Now let us subdivide the cluster of non-athletes.

In [18]:
# Bipartition the cluster of non-athletes
left_child_non_athletes, right_child_non_athletes = bipartition(non_athletes, maxiter=100, num_runs=6, seed=1)

In [19]:
display_single_tf_idf_cluster(left_child_non_athletes, map_index_to_word)

zyntherius:0.016 zyuganovs:0.013 zwolsman:0.013 zupan:0.012 zx81:0.012 
* Barry Sullivan (lawyer)                            0.97227
  barry sullivan is a chicago lawyer and as of july 1 2009 the cooney conway chair in advoca
  cy at loyola university chicago school of law
* Kayee Griffin                                      0.97444
  kayee frances griffin born 6 february 1950 is an australian politician and former australi
  an labor party member of the new south wales legislative council serving
* Christine Robertson                                0.97450
  christine mary robertson born 5 october 1948 is an australian politician and former austra
  lian labor party member of the new south wales legislative council serving
* James A. Joseph                                    0.97464
  james a joseph born 1935 is an american former diplomatjoseph is professor of the practice
   of public policy studies at duke university and founder of
* David Anderson (British Columbia politician)    

In [20]:
display_single_tf_idf_cluster(right_child_non_athletes, map_index_to_word)

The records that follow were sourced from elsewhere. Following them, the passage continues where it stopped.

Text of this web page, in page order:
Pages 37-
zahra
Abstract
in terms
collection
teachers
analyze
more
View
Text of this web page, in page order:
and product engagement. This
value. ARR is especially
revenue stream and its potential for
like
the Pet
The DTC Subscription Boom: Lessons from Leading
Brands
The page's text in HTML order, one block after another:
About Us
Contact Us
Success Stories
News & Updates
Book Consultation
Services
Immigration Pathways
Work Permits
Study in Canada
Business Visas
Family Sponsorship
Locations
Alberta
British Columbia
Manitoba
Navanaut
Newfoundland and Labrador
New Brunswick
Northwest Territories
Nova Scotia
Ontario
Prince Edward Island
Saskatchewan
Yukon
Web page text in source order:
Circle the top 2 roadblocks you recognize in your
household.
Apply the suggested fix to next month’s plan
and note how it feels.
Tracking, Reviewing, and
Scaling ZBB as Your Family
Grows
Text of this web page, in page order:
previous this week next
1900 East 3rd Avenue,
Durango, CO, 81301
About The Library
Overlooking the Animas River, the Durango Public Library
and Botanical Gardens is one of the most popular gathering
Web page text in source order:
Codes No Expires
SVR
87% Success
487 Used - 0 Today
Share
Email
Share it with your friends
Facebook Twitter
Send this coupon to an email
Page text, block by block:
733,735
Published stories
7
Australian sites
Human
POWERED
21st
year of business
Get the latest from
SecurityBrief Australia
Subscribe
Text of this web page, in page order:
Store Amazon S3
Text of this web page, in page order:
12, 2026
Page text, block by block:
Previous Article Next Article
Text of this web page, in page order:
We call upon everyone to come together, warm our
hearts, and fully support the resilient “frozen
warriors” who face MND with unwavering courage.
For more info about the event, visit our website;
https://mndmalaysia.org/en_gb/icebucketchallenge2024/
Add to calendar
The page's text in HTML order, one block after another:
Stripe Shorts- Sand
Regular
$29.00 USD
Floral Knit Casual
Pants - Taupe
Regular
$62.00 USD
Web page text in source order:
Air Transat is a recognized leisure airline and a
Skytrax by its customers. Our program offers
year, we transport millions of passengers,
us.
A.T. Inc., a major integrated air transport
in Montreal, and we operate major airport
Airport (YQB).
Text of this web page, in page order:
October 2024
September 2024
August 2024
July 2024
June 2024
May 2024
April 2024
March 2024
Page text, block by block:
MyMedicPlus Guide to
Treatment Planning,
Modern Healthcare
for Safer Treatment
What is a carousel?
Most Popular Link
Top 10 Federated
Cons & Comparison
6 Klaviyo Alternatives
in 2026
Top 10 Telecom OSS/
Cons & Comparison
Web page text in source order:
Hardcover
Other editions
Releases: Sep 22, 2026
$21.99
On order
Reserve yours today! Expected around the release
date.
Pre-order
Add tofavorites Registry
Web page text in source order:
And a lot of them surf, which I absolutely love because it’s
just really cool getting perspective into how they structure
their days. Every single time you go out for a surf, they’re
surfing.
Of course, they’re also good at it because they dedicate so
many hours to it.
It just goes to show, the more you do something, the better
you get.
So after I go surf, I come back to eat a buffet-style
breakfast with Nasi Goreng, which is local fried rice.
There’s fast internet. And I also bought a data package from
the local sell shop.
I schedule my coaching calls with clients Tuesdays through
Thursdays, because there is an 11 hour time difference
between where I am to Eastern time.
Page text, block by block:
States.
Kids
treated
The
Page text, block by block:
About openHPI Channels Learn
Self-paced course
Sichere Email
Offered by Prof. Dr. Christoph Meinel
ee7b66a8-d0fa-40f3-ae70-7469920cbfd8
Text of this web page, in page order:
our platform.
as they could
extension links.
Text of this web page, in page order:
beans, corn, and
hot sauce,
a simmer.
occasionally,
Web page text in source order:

zwolsman:0.039 zx10r:0.030 zwigoff:0.023 zwacksalles:0.021 zupanprofessor:0.015 
* Madonna (entertainer)                              0.96092
  madonna louise ciccone tkoni born august 16 1958 is an american singer songwriter actress 
  and businesswoman she achieved popularity by pushing the boundaries of lyrical
* Janet Jackson                                      0.96153
  janet damita jo jackson born may 16 1966 is an american singer songwriter and actress know
  n for a series of sonically innovative socially conscious and
* Cher                                               0.96540
  cher r born cherilyn sarkisian may 20 1946 is an american singer actress and television ho
  st described as embodying female autonomy in a maledominated industry
* Laura Smith                                        0.96600
  laura smith is a canadian folk singersongwriter she is best known for her 1995 single shad
  e of your love one of the years biggest hits
* Natashia Williams                    

Neither of the clusters show clear topics, apart from the genders. Let us divide them further.

In [21]:
male_non_athletes = left_child_non_athletes
female_non_athletes = right_child_non_athletes

**Quiz Question**. Let us bipartition the clusters `male_non_athletes` and `female_non_athletes`. Which diagram best describes the resulting hierarchy of clusters for the non-athletes? Refer to the quiz for the diagrams.

**Note**. Use `maxiter=100, num_runs=6, seed=1` for consistency of output.